"No trouble at all. I hope that will be right. Please help yourself. Bread-and-butter—scones—cake! I must introduce you to the rest, and then you will feel more at home! I am Esther, the eldest, a year older than you, I think. This is Mellicent, my younger sister, fourteen last February. I think you are about the same age." She paused a moment, and Peggy looked across the table and said, "How do you do, dear?" in an affable, grandmotherly fashion, which left poor Mellicent speechless, and filled the others with delighted amusement. But their own turn was coming. Esther pulled herself together and went on steadily with her introductions. "This is Maxwell, my brother, and these are father's two pupils—Oswald Elliston, and Robert—the Honourable Robert Darcy." She was not without hope that the imposing sound of the latter name would shake the self-possession of the stranger, but Peggy inclined her head with the air of a queen, drawled out a languid "Pleased to see you," and dropped her eyes with an air of indifference, which seemed to imply that an "Honourable" was an object of no interest whatever, and that she was really bored by the number of her titled acquaintances. The boys looked at each other with furtive glances of astonishment. Mellicent spread jam all over her plate, and Esther unconsciously turned on the handle of the urn and deluged the tray with water, but no one ventured a second remark, and once again it was Peggy's voice that opened the conversation.
"And is this the room in which you pursue your avocations? It has a warm and cheerful exposure."
"Er—yes! This is the schoolroom. Mellicent and I have lessons here in the morning from our German governess, while the boys are in the study with father. In the afternoon, from two to four, they use it for preparation, and we go out to classes. We have music lessons on Monday, painting on Tuesday, calisthenics and wood-carving on Thursday and Friday. Wednesday and Saturday are half-holidays. Then from four to six the room is common property, and we have tea together and amuse ourselves as we choose."
"A most desirable arrangement. Thank you! Yes, I will take a scone, as you are so very kind," said Peggy sweetly, a remark which covered the five young people with confusion, since none of them had noticed that her plate was empty. Each one made a grab in the direction of the plate of scones; the girls failed to reach it, and Oswald, twitching it from Robert's hands, jerked half the contents on the table, and had to pick them up, while Miss Saville looked on with a smile of indulgent superiority.
"Accidents will happen, will they not?" she said sweetly, as she lifted a scone from the plate, with her little finger cocked well in the air, and nibbled it daintily between her small, white teeth. "A most delicious cake! Home-made, I presume? Perhaps of your own concoction?"
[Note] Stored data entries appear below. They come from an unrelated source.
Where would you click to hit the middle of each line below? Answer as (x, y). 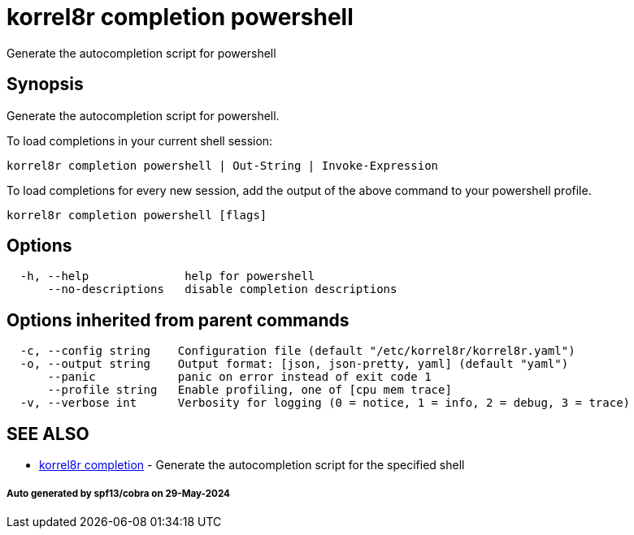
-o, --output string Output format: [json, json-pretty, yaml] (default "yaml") (294, 364)
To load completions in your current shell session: (140, 140)
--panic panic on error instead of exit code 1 (239, 377)
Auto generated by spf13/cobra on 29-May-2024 (118, 493)
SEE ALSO (48, 434)
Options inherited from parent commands (178, 320)
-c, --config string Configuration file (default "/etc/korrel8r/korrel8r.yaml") (297, 351)
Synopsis (45, 84)
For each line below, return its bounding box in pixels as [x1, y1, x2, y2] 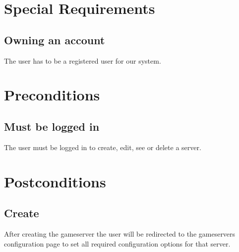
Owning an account [4, 32, 105, 47]
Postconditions [4, 171, 106, 191]
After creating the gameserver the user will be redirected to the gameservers [4, 228, 236, 239]
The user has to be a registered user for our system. [4, 55, 161, 66]
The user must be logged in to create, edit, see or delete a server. [4, 142, 201, 152]
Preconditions [4, 84, 100, 105]
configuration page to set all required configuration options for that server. [4, 238, 231, 249]
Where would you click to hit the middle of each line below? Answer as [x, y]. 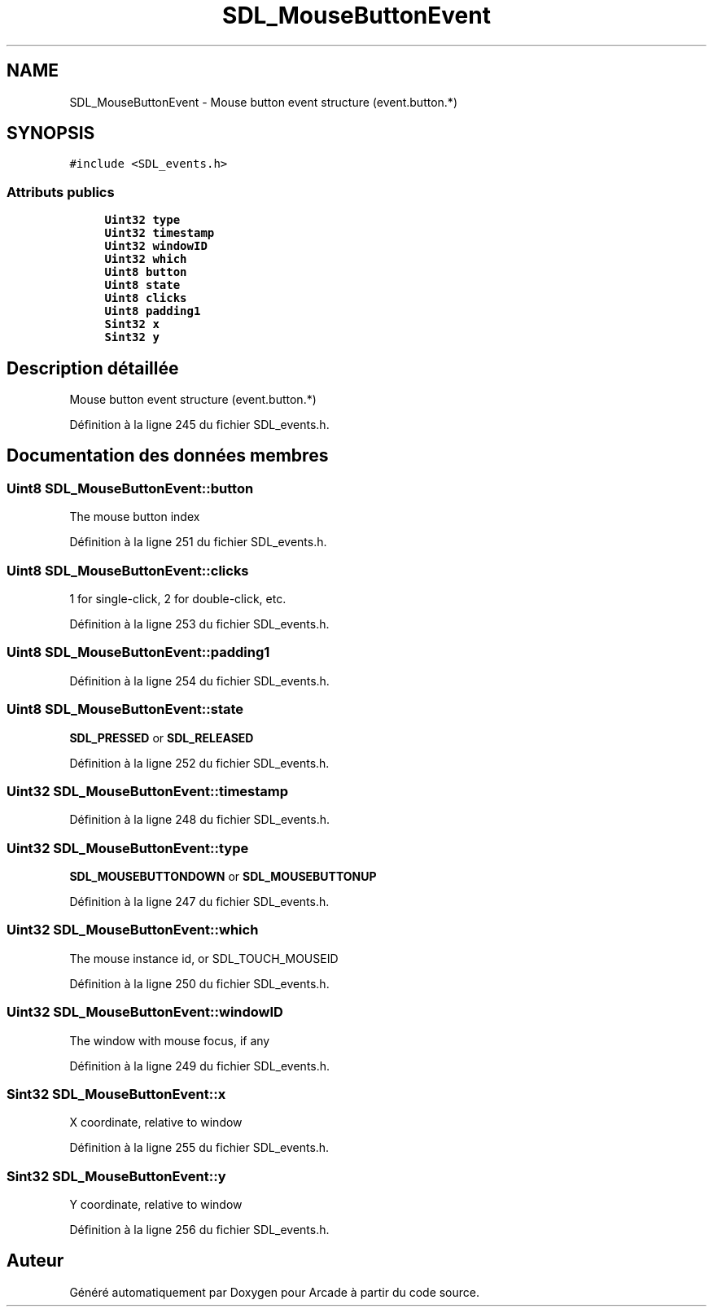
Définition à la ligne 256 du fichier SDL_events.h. [199, 1230]
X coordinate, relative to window [156, 1123]
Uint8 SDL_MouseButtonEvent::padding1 [138, 652]
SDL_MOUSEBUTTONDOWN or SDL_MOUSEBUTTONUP [223, 876]
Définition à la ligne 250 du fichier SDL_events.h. [199, 983]
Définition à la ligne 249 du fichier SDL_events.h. [200, 1066]
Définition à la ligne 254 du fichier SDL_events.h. [199, 681]
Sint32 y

Esther muttered an inarticulate assent, and once more the conversation languished. She looked appealingly at Maxwell. As the son of the house, the eldest of the boys, it was his place to take the lead, but Maxwell looked the picture of awkward embarrassment. He did not suffer from bashfulness as a rule, but since Peggy Saville had come into the room he had been seized with an appalling self-consciousness. His feet felt in the way, his arms seemed too long for practical purposes, his elbows had a way of invading other people's precincts, and his hands looked red and clammy. It occurred to him dimly that he was not a man after all, but only a big, overgrown schoolboy, and that little Miss Saville knew as much, and was mildly pitiful of his shortcomings. He was not at all anxious to attract the attention of the sharp little tongue, so he passed on the signal to Mellicent, kicking her foot under the table, and frowning vigorously in the direction of the stranger.
"Er," began Mellicent, amicably anxious to respond to the signal, but lamentably short of ideas, "Er, Peggy! Are you fond of sums? I'm in decimals. Do you like fractions? I think they are hateful. I could do vulgars pretty well, but decimals are fearful. They never come right. So awfully difficult."
"Patience and perseverance overcome all difficulties. Keep up your courage; I'll help you with them, dear," said Peggy encouragingly, closing her eyes the while, and coughing in a faint and ladylike manner.
She could not really be only fourteen, Mellicent reflected. She talked as if she were quite grown up—older than Esther, seventeen or eighteen at the very least. What a little white face she had; what a great, thick plait of hair. How erect she held herself. Fraulein would never have to rebuke her new pupil for stooping shoulders. It was kind of her to promise help with those troublesome decimals! Quite too good an offer to refuse.